I was just very irritated that all these little aunts chose the kitchen over playing with me. I hated the kitchen. Amma said she hated cooking ever since she tried it. So I assumed I hated cooking too. Long ago, Amma had decided that a twenty-four on twenty-five in my third standard Math exam entitles me to the sole, lonesome job of ‘house-help’.
Therefore, she decided, I had better start practising if I planned to have such shameful grades. After the exam, pathram kazhukku, wiping the dining table and sweeping the floor would become my job. I just never understood why these aunts preferred such a loathsome place to simply playing with my sisters and me.
At least, Elema never enthusiastically helped with the work. Roshni aunty, on the other hand, cut ladies’ fingers into thin gooey stars and tomatoes into perfect cubes of 1 millimeter sides. After she left, Amma would tell me how Roshni and her sister, Meera were the best girls she ever knew. They came from Alappuzha to our home when they were in higher primary and helped with cooking, cleaning, washing, and every other ‘ing’ a girl must know. For every such recital of praise, I successively refused to perform dish duty. And studied harder.
Slowly I established my name in the family with good grades and smart brains. The moment I mentioned studies, Amma stopped nagging me about washing the vessels. I learnt that if you went to a relative’s home and insisted you wash your own plate, they would look at you with newfound respect. They would also assume you did all of this at home as well.
Added to good grades, they would file your name and character away for until you reached the age of twenty-three. Then whispers would float around during get-togethers and weddings, over the phone and in the living rooms of homes. Your name would graduate into the world of a good marriage. Filled with suffocating smiles of potential ‘good catholic’ boys.
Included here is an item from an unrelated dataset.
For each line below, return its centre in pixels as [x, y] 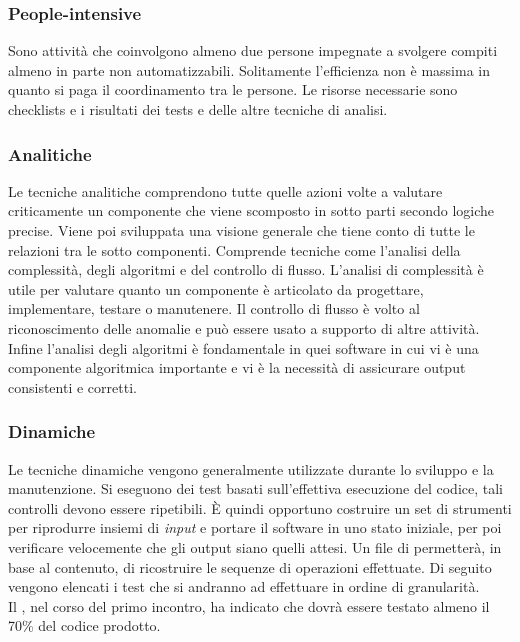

I hoped I’d never have to stay in a relative’s home for more than a day. Because that’s about as far as my tolerance for washing vessels and cleaning tables went. I didn’t have to worry in Amma’s own home. In Karimannoor, there was Savichechy and Ramanichechy who refused to let even Amma wash anything. From boiling the rice over the aduppu to mixing the flavours of a burgundy coloured sambhar, it was their kingdom.
Mummy was the only one allowed to work along with them. Amma and her sisters would be allowed only if they wished to teach a new kind of Pork curry or a new kind of Biriyani. To let them know of my appreciation, I’d take my food from the dining table and go into the kitchen. I’d wait until they piled their steel plates with a tiny mountain of rice that had a yellow river of Morukaachidu and then sit on one of the koranddi’s to eat with them.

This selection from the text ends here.